The results showed the importance of treating the shape constraints inside the algorithms. First of all, we have collected more evidence that without any feasibility control, it is unlikely to find feasible solutions for most of the problems. Next, we verified the efficacy of our approach by measuring the frequency of infeasible solutions and reporting the median numerical error of our models. The modified algorithms were all capable of finding models conforming to the shape constraints. This shows that the introduction of shape constraints can help us find more realistic models. However, we have also found that the extended algorithms with shape constraints produce worse solutions on the test set on average.
For the next steps, we intend to analyze in detail the causes for the worse solutions with shape-constrained SR. The bounds determined via interval arithmetic are very wide and might lead to rejection of feasible solutions as well as premature convergence. This is an issue that could potentially be solved by using more elaborate bound estimation schemes such as affine arithmetic or recursive splitting. Other possibilities for the constraint-handling include multiobjective optimization and penalty functions. Alternatively, optimistic approaches (e.g., using sampling) or a hybridization of pessimistic and optimistic approaches for shape-constrained regression can be used to potentially improve the results.
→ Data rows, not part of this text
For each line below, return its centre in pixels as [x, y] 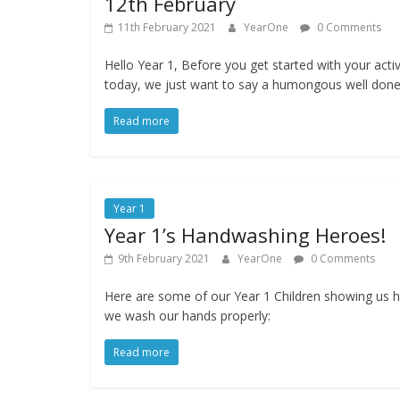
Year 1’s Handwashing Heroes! [245, 235]
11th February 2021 [167, 28]
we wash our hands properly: [187, 316]
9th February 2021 [164, 259]
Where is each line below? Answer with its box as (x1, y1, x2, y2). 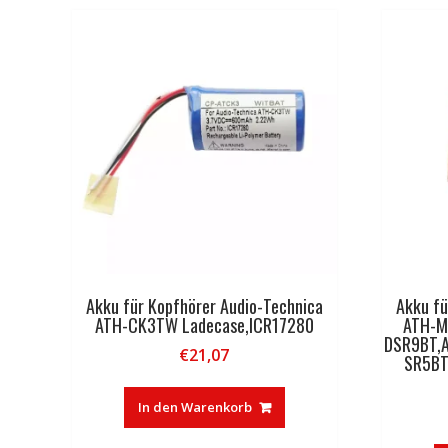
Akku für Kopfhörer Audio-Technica (85, 293, 323, 320)
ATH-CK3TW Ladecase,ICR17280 (94, 312, 314, 339)
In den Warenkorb (137, 398, 252, 417)
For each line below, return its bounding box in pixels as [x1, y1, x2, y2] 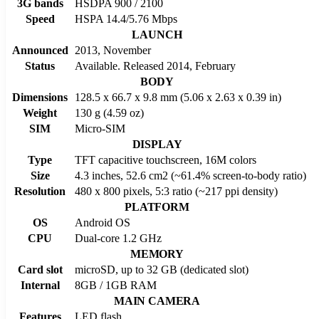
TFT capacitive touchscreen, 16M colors [75, 153, 256, 166]
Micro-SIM [75, 122, 125, 135]
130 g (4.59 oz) [75, 106, 144, 119]
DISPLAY [132, 137, 182, 150]
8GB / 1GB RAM [75, 278, 157, 291]
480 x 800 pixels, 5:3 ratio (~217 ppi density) [75, 184, 278, 197]
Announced [11, 43, 68, 56]
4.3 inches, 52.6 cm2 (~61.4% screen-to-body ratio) [75, 169, 306, 182]
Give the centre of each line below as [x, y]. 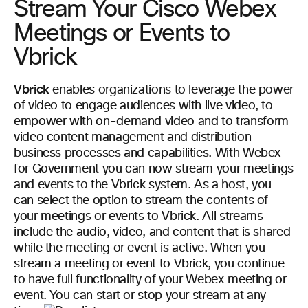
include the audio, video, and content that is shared [152, 232]
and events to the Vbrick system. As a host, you [143, 185]
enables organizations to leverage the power [172, 90]
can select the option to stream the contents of [141, 201]
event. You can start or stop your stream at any [140, 296]
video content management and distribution [133, 137]
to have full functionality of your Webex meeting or [150, 280]
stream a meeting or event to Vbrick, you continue [149, 264]
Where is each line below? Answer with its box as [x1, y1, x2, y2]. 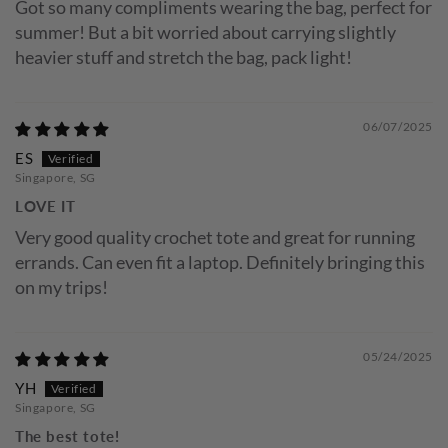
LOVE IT [15, 197, 76, 216]
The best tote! [15, 427, 120, 446]
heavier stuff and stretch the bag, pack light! [15, 46, 352, 68]
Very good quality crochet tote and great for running [15, 226, 415, 249]
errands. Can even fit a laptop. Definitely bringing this [15, 251, 425, 274]
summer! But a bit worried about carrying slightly [15, 21, 396, 43]
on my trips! [15, 276, 108, 299]
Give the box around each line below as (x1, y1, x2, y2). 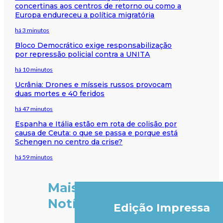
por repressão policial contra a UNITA (15, 49, 150, 59)
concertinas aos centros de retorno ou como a (15, 1, 182, 10)
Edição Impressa (113, 201, 210, 215)
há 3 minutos (15, 26, 50, 34)
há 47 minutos (15, 105, 53, 112)
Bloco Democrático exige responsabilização (15, 40, 172, 50)
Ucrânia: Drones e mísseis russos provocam (15, 80, 172, 89)
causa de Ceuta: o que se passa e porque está (15, 128, 178, 137)
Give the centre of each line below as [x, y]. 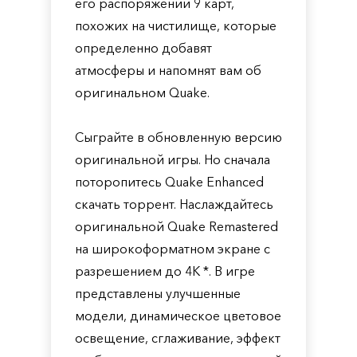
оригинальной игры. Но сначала [173, 159]
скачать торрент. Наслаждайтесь [174, 204]
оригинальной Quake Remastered [177, 226]
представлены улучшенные [158, 293]
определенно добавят [143, 48]
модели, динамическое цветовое [178, 316]
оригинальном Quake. [142, 92]
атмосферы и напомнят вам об [168, 70]
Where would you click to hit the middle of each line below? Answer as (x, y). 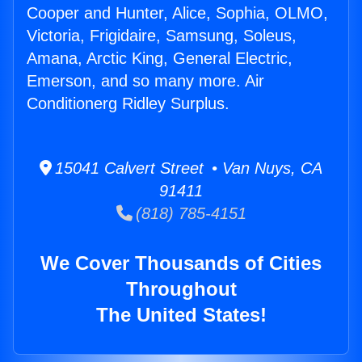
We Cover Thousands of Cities (181, 263)
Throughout (181, 289)
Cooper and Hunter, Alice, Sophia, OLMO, (177, 13)
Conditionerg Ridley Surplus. (128, 104)
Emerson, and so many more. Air (145, 81)
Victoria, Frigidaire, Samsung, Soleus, (162, 36)
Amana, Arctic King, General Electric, (160, 59)
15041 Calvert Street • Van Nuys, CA (187, 168)
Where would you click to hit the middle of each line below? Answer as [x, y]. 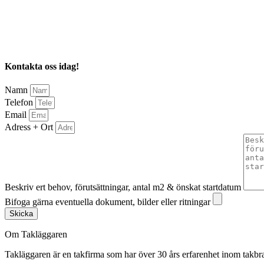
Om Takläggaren [36, 235]
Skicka [21, 214]
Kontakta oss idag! [42, 67]
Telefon [20, 103]
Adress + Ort [30, 127]
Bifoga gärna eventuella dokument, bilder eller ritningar [109, 202]
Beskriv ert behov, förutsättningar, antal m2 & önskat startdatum [124, 187]
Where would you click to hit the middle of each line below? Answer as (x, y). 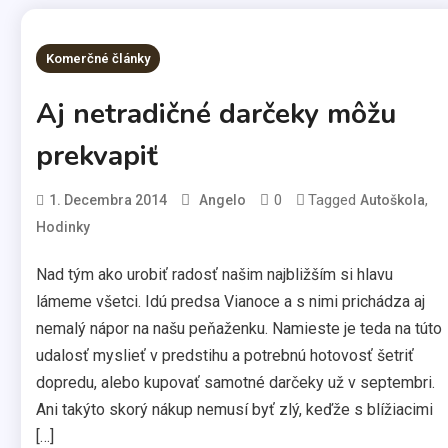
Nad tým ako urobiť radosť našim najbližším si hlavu (214, 274)
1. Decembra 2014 (107, 200)
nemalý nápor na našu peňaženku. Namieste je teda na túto (238, 328)
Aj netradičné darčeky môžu (215, 114)
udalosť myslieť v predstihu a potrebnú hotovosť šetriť (224, 355)
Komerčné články (97, 58)
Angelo (222, 200)
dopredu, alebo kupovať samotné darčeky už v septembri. (235, 382)
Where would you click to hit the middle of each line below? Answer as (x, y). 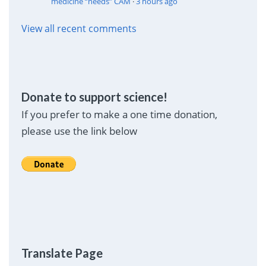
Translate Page (62, 253)
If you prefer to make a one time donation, (119, 115)
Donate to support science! (94, 97)
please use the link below (79, 131)
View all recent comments (79, 29)
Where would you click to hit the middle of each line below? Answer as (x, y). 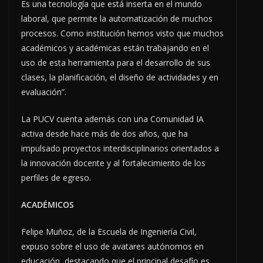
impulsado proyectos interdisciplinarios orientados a (120, 149)
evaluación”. (44, 92)
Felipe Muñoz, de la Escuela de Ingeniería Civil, (109, 232)
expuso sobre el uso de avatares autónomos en (112, 247)
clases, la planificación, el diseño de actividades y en (120, 77)
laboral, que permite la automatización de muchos (117, 19)
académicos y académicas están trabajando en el (115, 48)
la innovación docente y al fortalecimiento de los (113, 163)
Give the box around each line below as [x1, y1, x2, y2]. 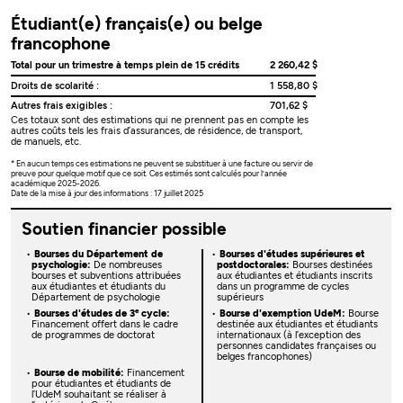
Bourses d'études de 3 [33, 308, 135, 320]
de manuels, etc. [11, 136, 82, 148]
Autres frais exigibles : [11, 100, 113, 112]
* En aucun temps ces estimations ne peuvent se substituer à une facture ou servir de [11, 157, 314, 168]
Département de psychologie [31, 291, 160, 304]
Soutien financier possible [21, 219, 227, 240]
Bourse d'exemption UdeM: [219, 308, 345, 320]
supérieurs [216, 291, 264, 304]
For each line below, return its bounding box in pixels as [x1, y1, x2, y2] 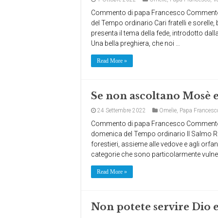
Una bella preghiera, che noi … [91, 39, 180, 47]
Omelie [159, 107, 177, 114]
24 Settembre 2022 [97, 107, 146, 114]
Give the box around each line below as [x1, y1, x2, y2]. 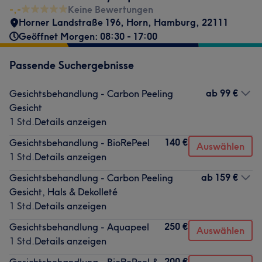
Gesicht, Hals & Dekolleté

Additionally, it would be worthwhile to study the effects of constraint-handling mechanisms on population diversity in more detail.
Acknowledgments
This project is partially funded by Fundação de Amparo à Pesquisa do Estado de São Paulo (FAPESP), grant number 2018/14173-8. Some of the experiments (ITEA) made use of the IntelRAI DevCloud, for which Intel®provided free access.
Notes
We have initially also used XGboost, a popular implementation of gradient boosted trees, because it has previously been found that it compares well with symbolic regression methods (Orzechowski et al., 2018) and it supports monotonicity constraints. However, the results were much worse compared to the symbolic regression results which indicates that the method is not particularly well-suited for the problem instances in the benchmark set which are smooth and of low dimensionality.